▶ [TASK STATEMENT]: The expected answer is the data below, printed verbatim without its pictures.

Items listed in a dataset
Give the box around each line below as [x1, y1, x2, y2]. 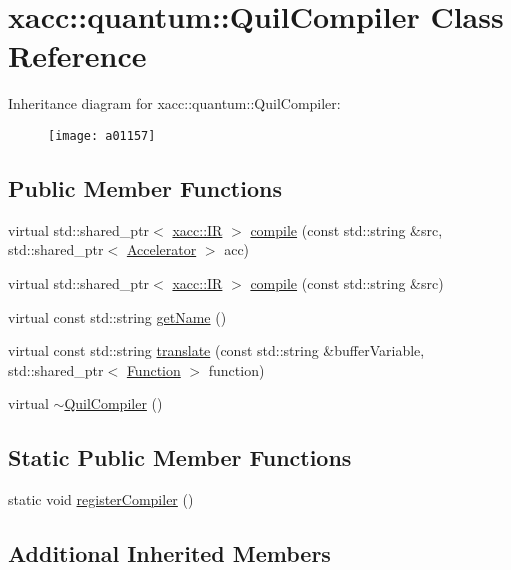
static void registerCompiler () [8, 489, 194, 510]
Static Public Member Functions [8, 442, 352, 473]
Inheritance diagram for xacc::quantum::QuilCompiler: [8, 93, 341, 114]
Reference [8, 35, 147, 76]
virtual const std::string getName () [8, 306, 227, 327]
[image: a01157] [48, 128, 156, 143]
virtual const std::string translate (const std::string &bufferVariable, [8, 340, 425, 361]
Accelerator [126, 239, 197, 260]
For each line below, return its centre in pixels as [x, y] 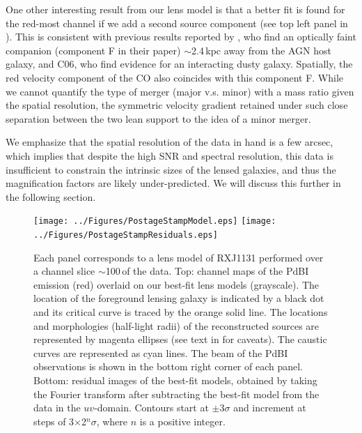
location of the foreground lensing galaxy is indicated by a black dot [179, 298]
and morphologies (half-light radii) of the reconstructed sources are [176, 325]
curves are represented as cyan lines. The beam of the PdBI [161, 352]
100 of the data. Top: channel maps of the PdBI [207, 271]
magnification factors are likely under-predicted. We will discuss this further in [173, 183]
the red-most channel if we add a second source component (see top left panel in [177, 23]
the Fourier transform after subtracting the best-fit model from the [176, 394]
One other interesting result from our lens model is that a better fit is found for [175, 9]

▶ [TASK OUTPUT]:
Give the box around each line below as [x1, y1, x2, y2]. 
static void registerCompiler () [8, 489, 194, 510]
Static Public Member Functions [8, 442, 352, 473]
Inheritance diagram for xacc::quantum::QuilCompiler: [8, 93, 341, 114]
Reference [8, 35, 147, 76]
virtual const std::string getName () [8, 306, 227, 327]
[image: a01157] [48, 128, 156, 143]
virtual const std::string translate (const std::string &bufferVariable, [8, 340, 425, 361]
Accelerator [126, 239, 197, 260]
For each line below, return its centre in pixels as [x, y] 
location of the foreground lensing galaxy is indicated by a black dot [179, 298]
and morphologies (half-light radii) of the reconstructed sources are [176, 325]
curves are represented as cyan lines. The beam of the PdBI [161, 352]
100 of the data. Top: channel maps of the PdBI [207, 271]
magnification factors are likely under-predicted. We will discuss this further in [173, 183]
the red-most channel if we add a second source component (see top left panel in [177, 23]
the Fourier transform after subtracting the best-fit model from the [176, 394]
One other interesting result from our lens model is that a better fit is found for [175, 9]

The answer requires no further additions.